Archbishop Gugerotti: I start from the last one. We will receive something, but this depends on the Pope. Personally, I am very convinced above all of the role of the bishops. You know, the mentality has changed a lot over the years. And we need to understand the generations in their change. And also among the bishops we need both those who bring the wisdom and the tragic experience of past times, and those who feel the urgency of the current emergencies.
However, for me neither priests nor bishops are the top priority. The priority is to value the wonderful lay people we have and who we still consider in a somewhat feudal way.
The laity are many and present. And our Church is proud of this fidelity, even of many young people.
Of course the priests are needed, of course they serve the bishops. But it is absolutely not necessary for priests and bishops to be everywhere. They serve to leave places for those who are active members and priests according to baptism, as the Second Vatican Council has so insisted. The baptized lay people.

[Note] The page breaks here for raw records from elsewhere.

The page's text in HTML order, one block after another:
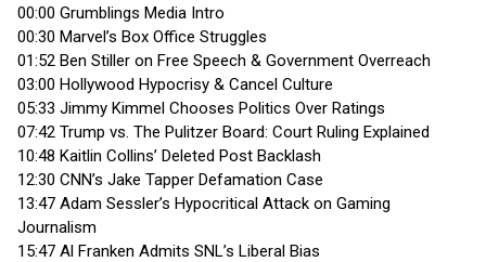
00:00 Grumblings Media Intro
00:30 Marvel’s Box Office Struggles
01:52 Ben Stiller on Free Speech & Government Overreach
03:00 Hollywood Hypocrisy & Cancel Culture
05:33 Jimmy Kimmel Chooses Politics Over Ratings
07:42 Trump vs. The Pulitzer Board: Court Ruling Explained
10:48 Kaitlin Collins’ Deleted Post Backlash
12:30 CNN’s Jake Tapper Defamation Case
13:47 Adam Sessler’s Hypocritical Attack on Gaming
Journalism
15:47 Al Franken Admits SNL’s Liberal Bias
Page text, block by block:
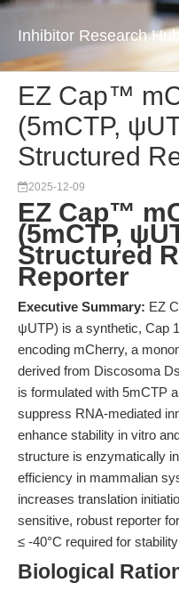
Inhibitor Research
EZ Cap™
(5mCTP,
Structured
2025-12-09
EZ Cap™
(5mCTP,
Structured
Reporter
Executive Summary: EZ
ψUTP) is a synthetic, Cap
encoding mCherry, a
derived from Discosoma
is formulated with 5mCTP
suppress RNA-mediated
enhance stability in vitro
structure is enzymatically
efficiency in mammalian
increases translation
sensitive, robust reporter
≤ -40°C required for
Biological
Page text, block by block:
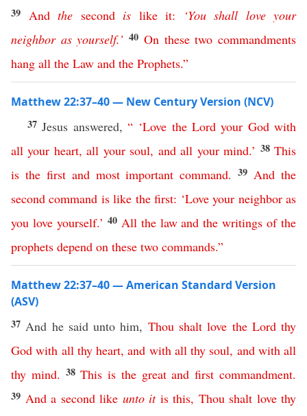
39 And the second is like it: ‘You shall love your
neighbor as yourself.’ 40 On these two commandments
hang all the Law and the Prophets.”
Matthew 22:37–40 — New Century Version (NCV)
37 Jesus answered,“ ‘Love the Lord your God with
all your heart,all your soul, and all your mind.’ 38This
is the first and most important command.39 And the
second command is like the first: ‘Love your neighbor as
you love yourself.’ 40 All the law and the writings of the
prophets depend on these two commands.”
Matthew 22:37–40 — American Standard Version
(ASV)
37 And he said unto him, Thou shalt love the Lord thy
God with all thy heart,and with all thy soul, and with all
thy mind. 38This is the great and first commandment.
39 And a second like unto it is this, Thou shalt love thy
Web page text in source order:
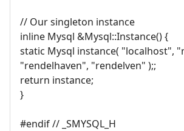
// Our singleton instance
inline Mysql &Mysql::Instance() {
static Mysql instance( "localhost",
"rendelhaven", "rendelven" );;
return instance;
}
#endif // _SMYSQL_H
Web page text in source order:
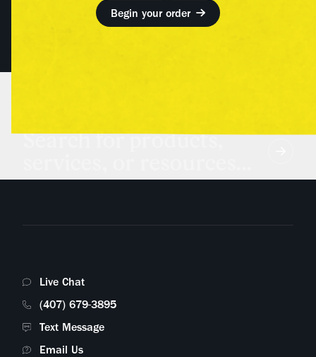
Begin your order
Search for products,
Live Chat
(407) 679-3895
Text Message
Email Us
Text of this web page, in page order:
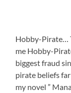
Hobby-Pirate…
me Hobby-
biggest fraud
pirate beliefs
my novel ”
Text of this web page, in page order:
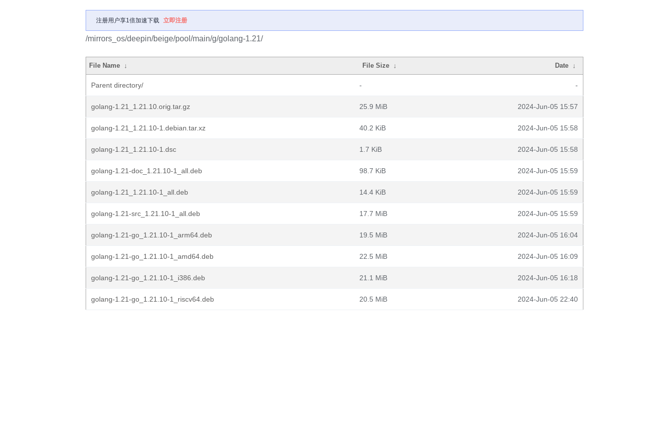
注册用户享1倍加速下载 立即注册
/mirrors_os/deepin/beige/pool/main/g/golang-1.21/
File Name ↓ File Size ↓ Date ↓
Parent directory/ - -
golang-1.21_1.21.10.orig.tar.gz 25.9 MiB 2024-Jun-05 15:57
golang-1.21_1.21.10-1.debian.tar.xz 40.2 KiB 2024-Jun-05 15:58
golang-1.21_1.21.10-1.dsc 1.7 KiB 2024-Jun-05 15:58
golang-1.21-doc_1.21.10-1_all.deb 98.7 KiB 2024-Jun-05 15:59
golang-1.21_1.21.10-1_all.deb 14.4 KiB 2024-Jun-05 15:59
golang-1.21-src_1.21.10-1_all.deb 17.7 MiB 2024-Jun-05 15:59
golang-1.21-go_1.21.10-1_arm64.deb 19.5 MiB 2024-Jun-05 16:04
golang-1.21-go_1.21.10-1_amd64.deb 22.5 MiB 2024-Jun-05 16:09
golang-1.21-go_1.21.10-1_i386.deb 21.1 MiB 2024-Jun-05 16:18
golang-1.21-go_1.21.10-1_riscv64.deb 20.5 MiB 2024-Jun-05 22:40
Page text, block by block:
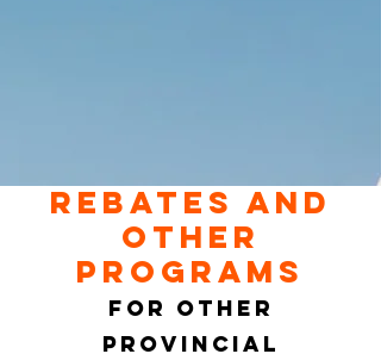
Rebates and
other
programs
For other
provincial

And here there is much to do.
So I come to your first question. I see the changes. But I am impatient by nature. For this, I am not yet fully satisfied. I want more, and I am convinced that many Catholics in Ukraine want more.
Of course, it is very important that they have their churches, their structures (think of the importance of your Radio); but the fundamental thing, in my opinion, is that the whole community feels involved in this change. We are not a church made up of gurus, on the one hand, and poor wretches trying to learn the abc’s of the faith, on the other. And if we think so, then we must understand that we have not understood.
So, very well what you do, but a long way to go to do better and do it together. So that it does not happen as in Western Europe, that when we understood this, only a few had remained in the church.